Oh, I had forgotten how inconvenient cancer is. Tomorrow we are back at Dana Farber after a 3 month hiatus for my man’s first 3 month scan. I had forgotten the complicated business of getting everyone’s schedules and after school care coordinated. I had forgotten the miscommunication and confusion when dealing with multiple hospital departments. My man and I thought we were being clever when we made his first scan for 10:15- leaving our selves plenty for time for the 3 hour drive, or so we thought. But Butrynski’s people made the appointment and then CT informed us last week that although his appointment is at 10:15 he has to be there 2 hours prior to drink the contrast- a contrast that he can only get at Dana Farber and no there isn’t enough time to ship it. I had forgotten just how difficult and time consuming and exhausting and not easy the cancer care can be. And I wasted a bit of time being furious at Dana Farber and my husband: they know we live 3 hours away why didn’t they warn us about this, why didn’t my man figure this out, etc, etc.
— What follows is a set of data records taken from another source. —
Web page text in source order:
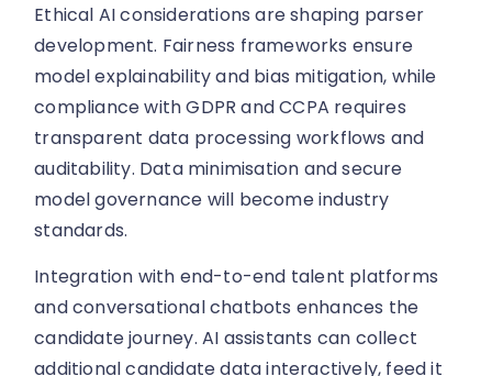
Ethical AI considerations are shaping parser
development. Fairness frameworks ensure
model explainability and bias mitigation, while
compliance with GDPR and CCPA requires
transparent data processing workflows and
auditability. Data minimisation and secure
model governance will become industry
standards.
Integration with end-to-end talent platforms
and conversational chatbots enhances the
candidate journey. AI assistants can collect
additional candidate data interactively, feed it
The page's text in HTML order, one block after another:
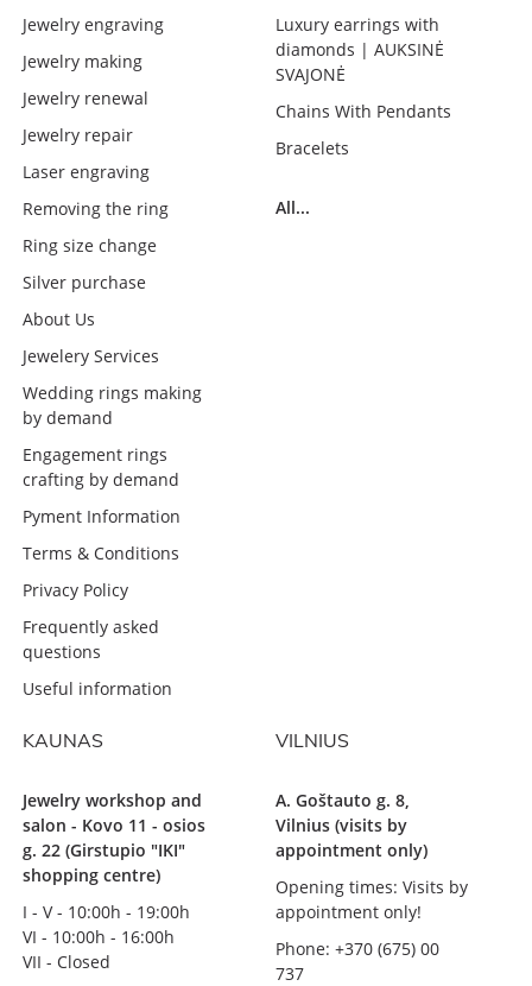
Jewelry engraving
Jewelry making
Jewelry renewal
Jewelry repair
Laser engraving
Removing the ring
Ring size change
Silver purchase
About Us
Jewelery Services
Wedding rings making
by demand
Engagement rings
crafting by demand
Pyment Information
Terms & Conditions
Privacy Policy
Frequently asked
questions
Useful information
Luxury earrings with
diamonds | AUKSINĖ
SVAJONĖ
Chains With Pendants
Bracelets
All...
KAUNAS
Jewelry workshop and
salon - Kovo 11 - osios
g. 22 (Girstupio "IKI"
shopping centre)
I - V - 10:00h - 19:00h
VI - 10:00h - 16:00h
VII - Closed
VILNIUS
A. Goštauto g. 8,
Vilnius (visits by
appointment only)
Opening times: Visits by
appointment only!
Phone: +370 (675) 00
737
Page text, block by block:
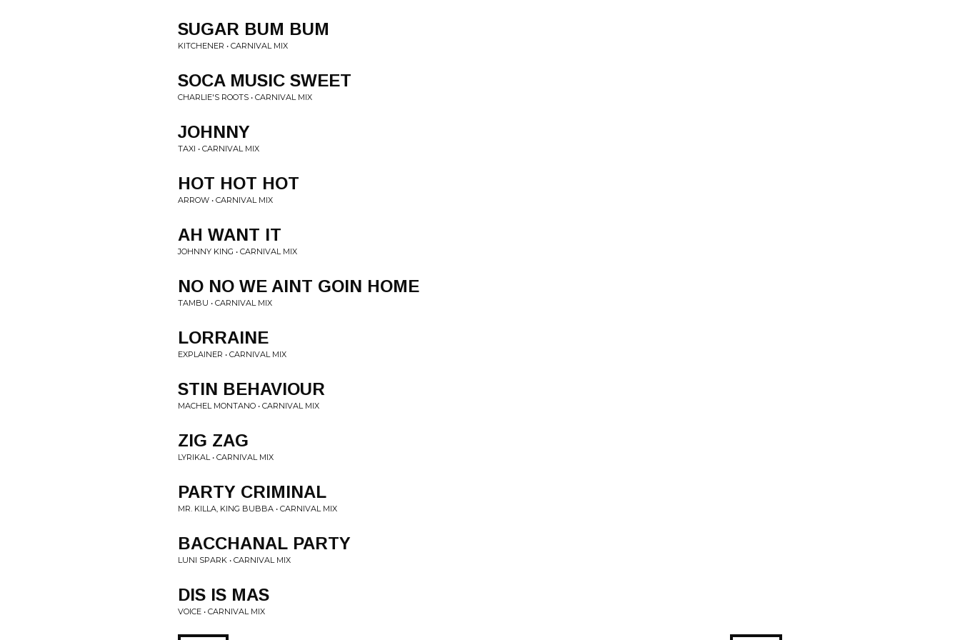
SUGAR BUM BUM
KITCHENER • CARNIVAL MIX
SOCA MUSIC SWEET
CHARLIE'S ROOTS • CARNIVAL MIX
JOHNNY
TAXI • CARNIVAL MIX
HOT HOT HOT
ARROW • CARNIVAL MIX
AH WANT IT
JOHNNY KING • CARNIVAL MIX
NO NO WE AINT GOIN HOME
TAMBU • CARNIVAL MIX
LORRAINE
EXPLAINER • CARNIVAL MIX
STIN BEHAVIOUR
MACHEL MONTANO • CARNIVAL MIX
ZIG ZAG
LYRIKAL • CARNIVAL MIX
PARTY CRIMINAL
MR. KILLA, KING BUBBA • CARNIVAL MIX
BACCHANAL PARTY
LUNI SPARK • CARNIVAL MIX
DIS IS MAS
VOICE • CARNIVAL MIX
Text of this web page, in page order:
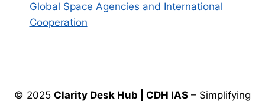
Global Space Agencies and International
Cooperation
© 2025 Clarity Desk Hub | CDH IAS – Simplifying
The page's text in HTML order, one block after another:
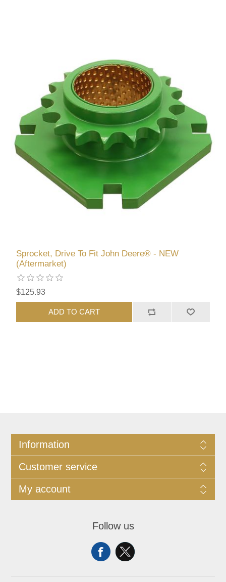
Sprocket, Drive To Fit John Deere® - NEW
(Aftermarket)
$125.93
ADD TO CART
Information
Customer service
My account
Follow us
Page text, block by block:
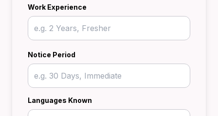
Work Experience
Notice Period
Languages Known
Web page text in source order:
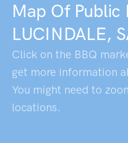
Map Of Public
LUCINDALE,
Click on the BBQ
get more information
You might need to
locations.
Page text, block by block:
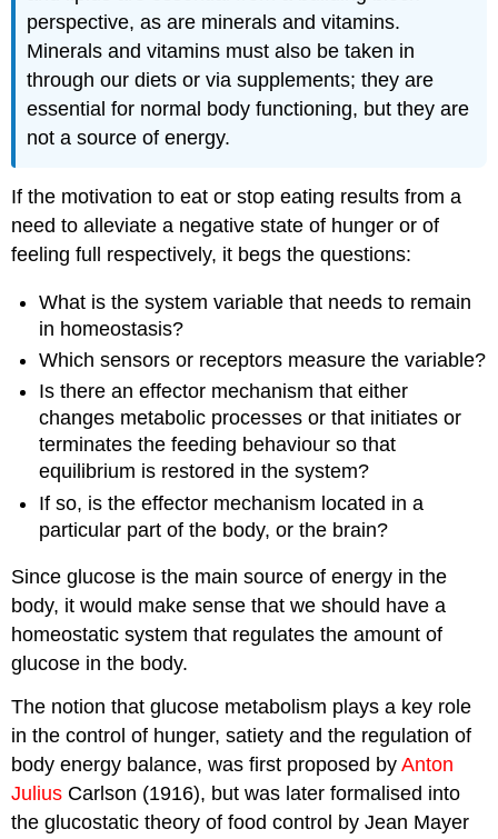
perspective, as are minerals and vitamins.
Minerals and vitamins must also be taken in
through our diets or via supplements; they are
essential for normal body functioning, but they are
not a source of energy.
If the motivation to eat or stop eating results from a
need to alleviate a negative state of hunger or of
feeling full respectively, it begs the questions:
What is the system variable that needs to remain
in homeostasis?
Which sensors or receptors measure the variable?
Is there an effector mechanism that either
changes metabolic processes or that initiates or
terminates the feeding behaviour so that
equilibrium is restored in the system?
If so, is the effector mechanism located in a
particular part of the body, or the brain?
Since glucose is the main source of energy in the
body, it would make sense that we should have a
homeostatic system that regulates the amount of
glucose in the body.
The notion that glucose metabolism plays a key role
in the control of hunger, satiety and the regulation of
body energy balance, was first proposed byAnton
Julius Carlson (1916), but was later formalised into
the glucostatic theory of food control by Jean Mayer
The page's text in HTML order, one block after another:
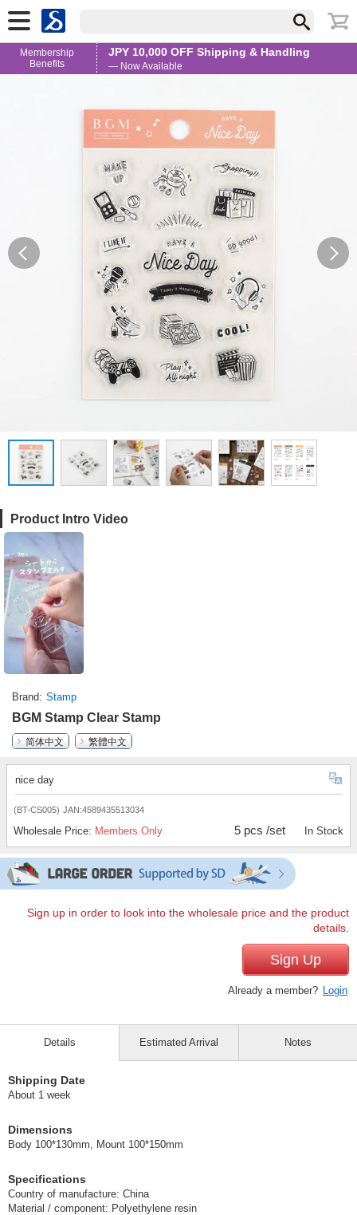
Membership
Benefits
JPY 10,000 OFF Shipping & Handling
— Now Available
Product Intro Video
Brand Stamp
BGM Stamp Clear Stamp
简体中文
繁體中文
nice day
(BT-CS005) JAN:4589435513034
Wholesale Price: Members Only 5 pcs /set In Stock
Sign up in order to look into the wholesale price and the product
details.
Sign Up
Already a member? Login
Details
Shipping Date
About 1 week
Dimensions
Body 100*130mm, Mount 100*150mm
Specifications
Country of manufacture: China
Material / component: Polyethylene resin
Estimated Arrival Notes
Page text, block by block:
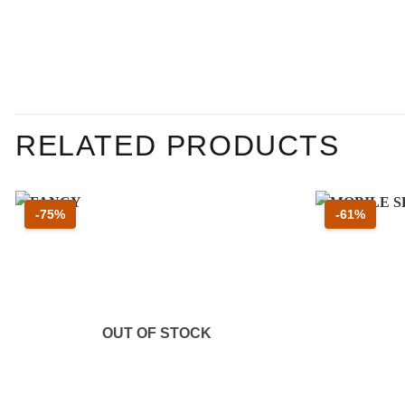
RELATED PRODUCTS
-75%Sconto 75 percento
OUT OF STOCK
-61%
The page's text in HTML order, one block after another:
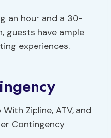
an hour and a 30-
guests have ample
experiences.
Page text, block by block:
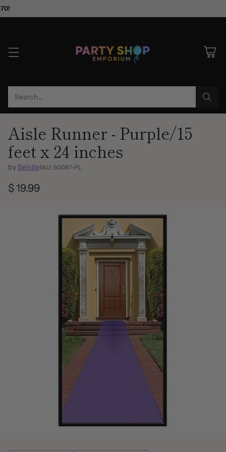
Search…
Aisle Runner - Purple/15
feet x 24 inches
by BeistleSKU: 50087-PL
Regular
$ 19.99
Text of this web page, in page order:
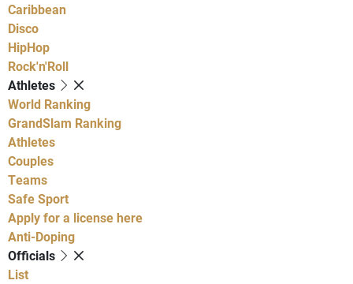
Caribbean
Disco
HipHop
Rock'n'Roll
Athletes
World Ranking
GrandSlam Ranking
Athletes
Couples
Teams
Safe Sport
Apply for a license here
Anti-Doping
Officials
List
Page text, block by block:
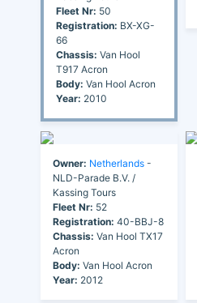
Fleet Nr: 50
Registration: BX-XG-
66
Chassis: Van Hool
T917 Acron
Body: Van Hool Acron
Year: 2010
Owner: Netherlands -
NLD-Parade B.V. /
Kassing Tours
Fleet Nr: 52
Registration: 40-BBJ-8
Chassis: Van Hool TX17
Acron
Body: Van Hool Acron
Year: 2012
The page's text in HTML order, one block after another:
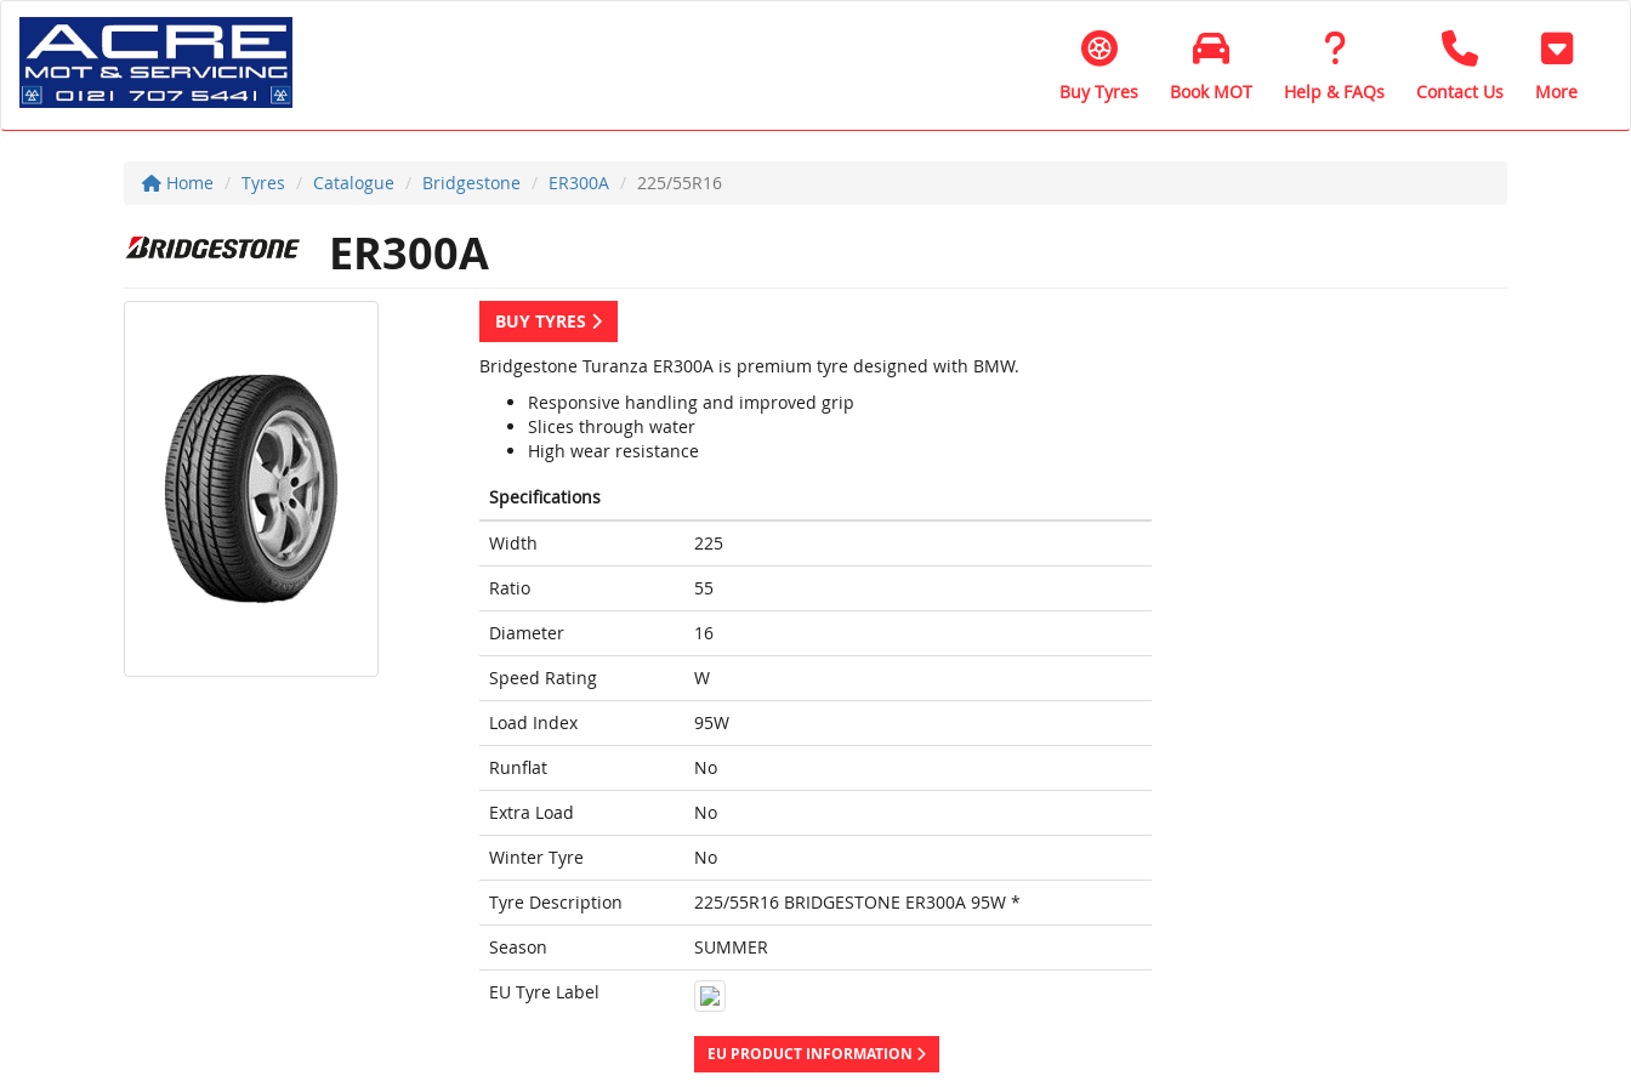
Buy Tyres Book MOT Help & FAQs Contact Us More
Home Tyres Catalogue Bridgestone ER300A 225/55R16
ER300A
BUY TYRES
Bridgestone Turanza ER300A is premium tyre designed with BMW.
Responsive handling and improved grip
Slices through water
High wear resistance
Specifications
Width
225
Ratio
55
Diameter
16
Speed Rating
W
Load Index
95W
Runflat
No
Extra Load
No
Winter Tyre
No
Tyre Description
225/55R16 BRIDGESTONE ER300A 95W *
Season
SUMMER
EU Tyre Label
EU PRODUCT INFORMATION
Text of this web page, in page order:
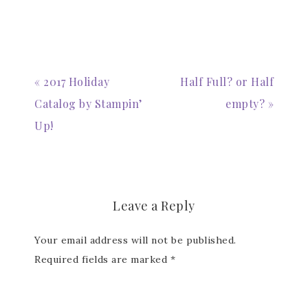
« 2017 Holiday
Catalog by Stampin’
Up!
Half Full? or Half
empty? »
Leave a Reply
Your email address will not be published.
Required fields are marked *
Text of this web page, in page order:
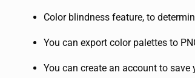
Color blindness feature, to
You can export color palettes to
You can create an account to
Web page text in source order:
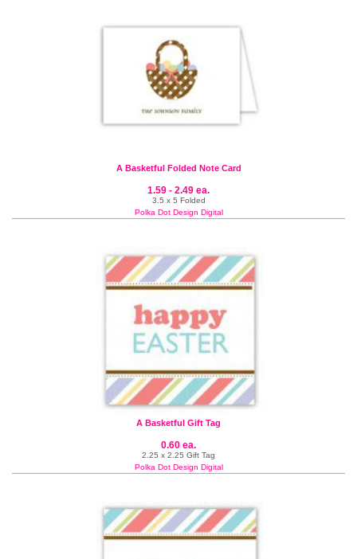
A Basketful Folded Note Card
1.59 - 2.49 ea.
3.5 x 5 Folded
Polka Dot Design Digital
A Basketful Gift Tag
0.60 ea.
2.25 x 2.25 Gift Tag
Polka Dot Design Digital
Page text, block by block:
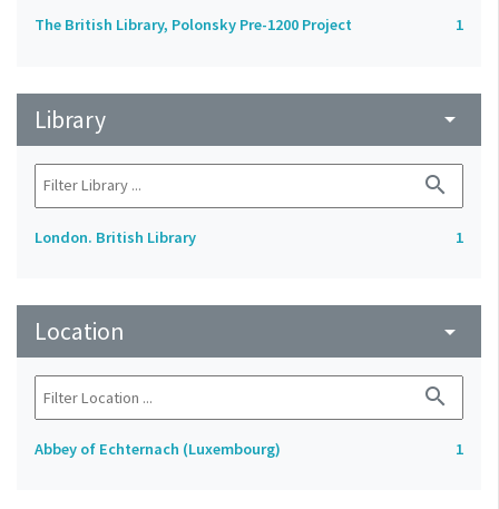
The British Library, Polonsky Pre-1200 Project 1
Library arrow_drop_down
search
London. British Library 1
Location arrow_drop_down
search
Abbey of Echternach (Luxembourg) 1

And then I recognized that all that anger is really just misdirected fear. When I am scared, threatened, or feeling insecure I usually start to bitch, complain, moan and groan and my favorite: blame others. My man and I feel confident, but as the clock ticks away the hours to that moment when Dr. Butrynski comes in and gives us our results it becomes clearer how insignificant feeling confident really is.
I have plans for the rest of my week: meetings, kids events etc. Christmas is right around the corner, a New year’s party, our trip to Costa Rica in February- it feels like all of this will be hanging in the balance tomorrow at 2:00. Scary shit.
But I have hope and I know that whatever happens we can handle it and will. And I recognize that this is the first of 8 scans over the next two years and probably more to come afterwards, so I am getting myself acquainted with this place in the process and familiarizing myself with the subtle ways it shapes our days and ways.